Comparison with state-of-the-arts methods on Caltech dataset

4.5 Sample Detections on the INRIA and Caltech Datasets

In this section, some sample detections on the INRIA and Caltech dataset are provided, which are shown in Figs. 10 and 11 respectively. From Fig. 10, it can be seen that the most challenge scenario in this dataset is that many pedestrians overlap with others and some pedestrians carry package can also lead to false negative. Another situation is the deformation of pedestrians which is quite difficult to detect for a single rigid pedestrian detector. From Fig. 11, it can be concluded that the current best detector still have a long way to go. There’re lots of false positives appear in the image which is due to the small size of the pedestrians. It also can be found that, in some scenarios, the quality of the image is quite difficult even for human being to observe due to image blurring and low resolution.

Fig. 10
figure 10

Sample detections on INRIA dataset

Fig. 11
figure 11

Sample detections on Caltech dataset

4.6 Runtime Comparison

Our detector is implemented with Matlab R2014b and visual studio 2013 on DELL workstation of Precision T7610 (8 core CPU E5-2650 \(\times 2\), 2.6 GHz, 64G). It takes about 6 h to train a four-stage detector and the detection speed for a \(640\times 480\) image can get approximately 20 fps. The speed of our detectors with different features using average number of weak classifiers to reject a background patch is called Average Reject Number in Table 1. We can see that both of the PDV and PDV \(+\) LPP method are slower than the original ACF features.

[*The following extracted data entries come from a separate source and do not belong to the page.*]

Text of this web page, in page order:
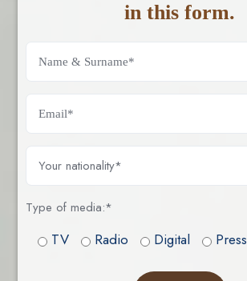
in this form.
Type of media:*
TV Radio Digital Press
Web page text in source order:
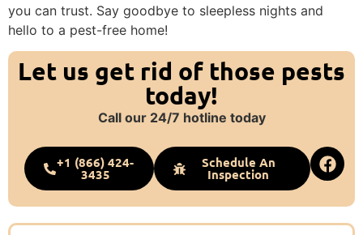
you can trust. Say goodbye to sleepless nights and
hello to a pest-free home!
Let us get rid of those pests
today!
Call our 24/7 hotline today
+1 (866) 424-
3435
Schedule An
Inspection
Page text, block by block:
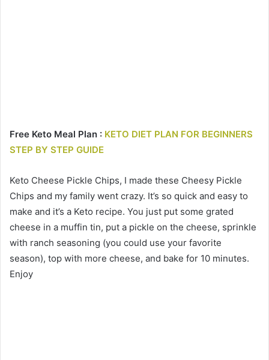
Free Keto Meal Plan : KETO DIET PLAN FOR BEGINNERS
STEP BY STEP GUIDE
Keto Cheese Pickle Chips, I made these Cheesy Pickle
Chips and my family went crazy. It’s so quick and easy to
make and it’s a Keto recipe. You just put some grated
cheese in a muffin tin, put a pickle on the cheese, sprinkle
with ranch seasoning (you could use your favorite
season), top with more cheese, and bake for 10 minutes.
Enjoy
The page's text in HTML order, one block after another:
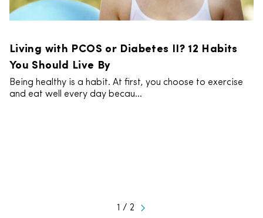
Living with PCOS or Diabetes II? 12 Habits
You Should Live By
Being healthy is a habit. At first, you choose to exercise
and eat well every day becau...
1 / 2
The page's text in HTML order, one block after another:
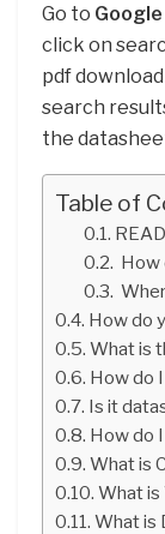
Go to Google
click on
pdf
search
the
Table of
How
How do
What is
How do
Is it
How do
What is
What is
What is
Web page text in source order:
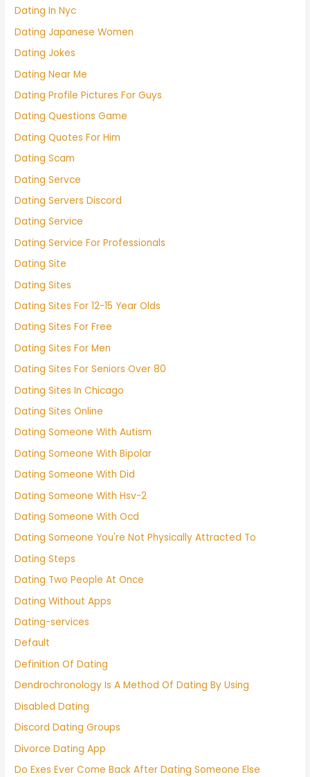
Dating In Nyc
Dating Japanese Women
Dating Jokes
Dating Near Me
Dating Profile Pictures For Guys
Dating Questions Game
Dating Quotes For Him
Dating Scam
Dating Servce
Dating Servers Discord
Dating Service
Dating Service For Professionals
Dating Site
Dating Sites
Dating Sites For 12-15 Year Olds
Dating Sites For Free
Dating Sites For Men
Dating Sites For Seniors Over 80
Dating Sites In Chicago
Dating Sites Online
Dating Someone With Autism
Dating Someone With Bipolar
Dating Someone With Did
Dating Someone With Hsv-2
Dating Someone With Ocd
Dating Someone You're Not Physically Attracted To
Dating Steps
Dating Two People At Once
Dating Without Apps
Dating-services
Default
Definition Of Dating
Dendrochronology Is A Method Of Dating By Using
Disabled Dating
Discord Dating Groups
Divorce Dating App
Do Exes Ever Come Back After Dating Someone Else
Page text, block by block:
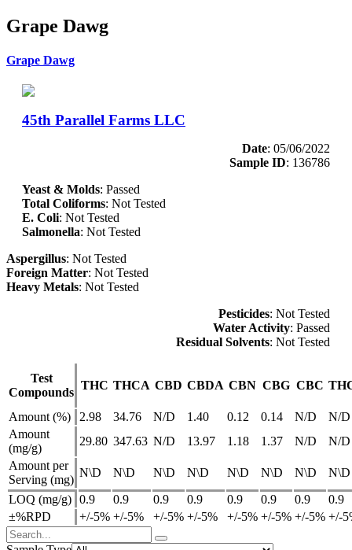
Grape Dawg
Grape Dawg
45th Parallel Farms LLC
Date: 05/06/2022
Sample ID: 136786
Yeast & Molds: Passed
Total Coliforms: Not Tested
E. Coli: Not Tested
Salmonella: Not Tested
Aspergillus: Not Tested
Foreign Matter: Not Tested
Heavy Metals: Not Tested
Pesticides: Not Tested
Water Activity: Passed
Residual Solvents: Not Tested
Test
Compounds
THC THCA CBD CBDA CBN CBG CBC
Amount (%) 2.98 34.76 N/D 1.40 0.12 0.14 N/D
N/D
Amount
(mg/g)
29.80 347.63 N/D 13.97 1.18 1.37 N/D
N/D
Amount per
Serving (mg)
N\D N\D N\D N\D N\D N\D N\D
N\D
LOQ (mg/g) 0.9 0.9 0.9 0.9 0.9 0.9 0.9
0.9
±%RPD
+/-5% +/-5% +/-5% +/-5% +/-5% +/-5% +/-5% +/-
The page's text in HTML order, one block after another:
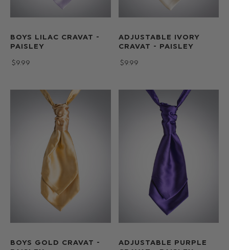
BOYS LILAC CRAVAT -
PAISLEY
$‌9.99
ADJUSTABLE IVORY
CRAVAT - PAISLEY
$‌9.99
BOYS GOLD CRAVAT -
ADJUSTABLE PURPLE
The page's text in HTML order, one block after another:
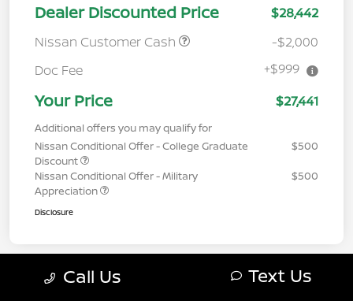
Dealer Discounted Price
$28,442
Nissan Customer Cash
-$2,000
Doc Fee
+$999
Your Price $27,441
Additional offers you may qualify for
Nissan Conditional Offer - College Graduate
Discount
$500
Nissan Conditional Offer - Military
Appreciation
$500
Disclosure
Call Us Text Us
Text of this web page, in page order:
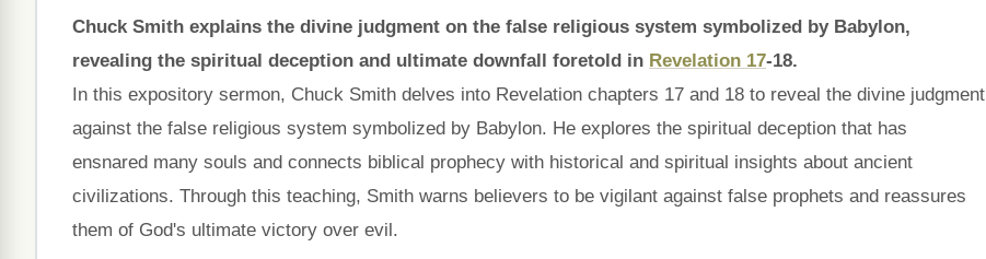
Chuck Smith explains the divine judgment on the false religious system symbolized by Babylon,
revealing the spiritual deception and ultimate downfall foretold in Revelation 17-18.
In this expository sermon, Chuck Smith delves into Revelation chapters 17 and 18 to reveal the divine judgment
against the false religious system symbolized by Babylon. He explores the spiritual deception that has
ensnared many souls and connects biblical prophecy with historical and spiritual insights about ancient
civilizations. Through this teaching, Smith warns believers to be vigilant against false prophets and reassures
them of God's ultimate victory over evil.
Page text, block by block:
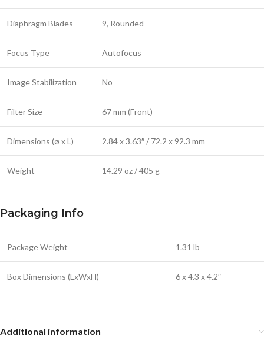
Diaphragm Blades 9, Rounded
Focus Type Autofocus
Image Stabilization No
Filter Size 67 mm (Front)
Dimensions (ø x L) 2.84 x 3.63″ / 72.2 x 92.3 mm
Weight 14.29 oz / 405 g
Packaging Info
Package Weight 1.31 lb
Box Dimensions (LxWxH) 6 x 4.3 x 4.2″
Additional information
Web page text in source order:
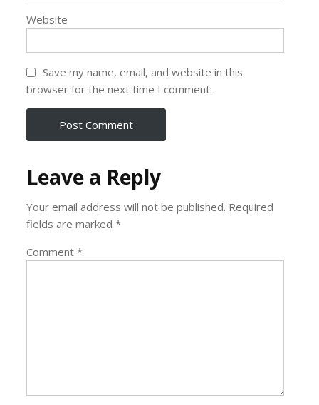
Website
Save my name, email, and website in this
browser for the next time I comment.
Leave a Reply
Your email address will not be published. Required
fields are marked*
Comment*
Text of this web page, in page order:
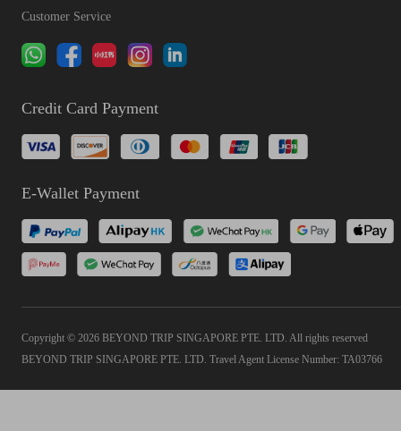
Customer Service
Credit Card Payment
E-Wallet Payment
Copyright © 2026 BEYOND TRIP SINGAPORE PTE. LTD. All rights reserved
BEYOND TRIP SINGAPORE PTE. LTD. Travel Agent License Number: TA03766
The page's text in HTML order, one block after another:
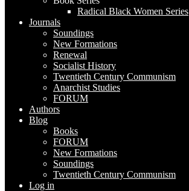
Radical Black Women Series
Journals
Soundings
New Formations
Renewal
Socialist History
Twentieth Century Communism
Anarchist Studies
FORUM
Authors
Blog
Books
FORUM
New Formations
Soundings
Twentieth Century Communism
Log in
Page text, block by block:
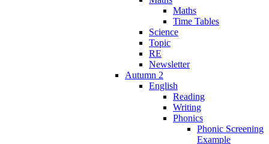
Maths
Time Tables
Science
Topic
RE
Newsletter
Autumn 2
English
Reading
Writing
Phonics
Phonic Screening
Example
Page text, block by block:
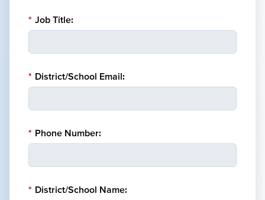
* Job Title:
* District/School Email:
* Phone Number:
* District/School Name:
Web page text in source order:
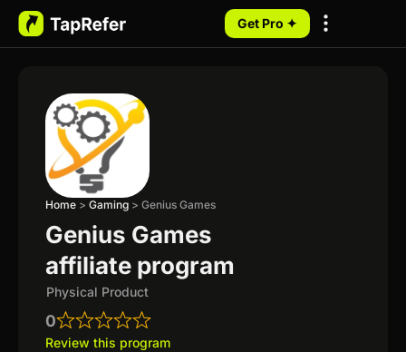
Get Pro ✦
Home > Gaming > Genius Games
Genius Games
affiliate program
Physical Product
0
Review this program

Table 1 Runtime comparison

5 Conclusion

We have proposed a supervised local high-order differential channel feature for pedestrian detection, which make use of the labels of the positive samples in the feature design process. This feature can achieve state-of-the-art results compared with other hand-crafted features on both the INRIA and Caltech datasets, which indicate that the supervision of label is helpful in designing discriminative features. Furthermore, we also point out that the most challenge problems of these two dataset, which still need to be focus on. Our future work will study on the occlusion reasoning for overlapping pedestrians which have a large space to improve the performance.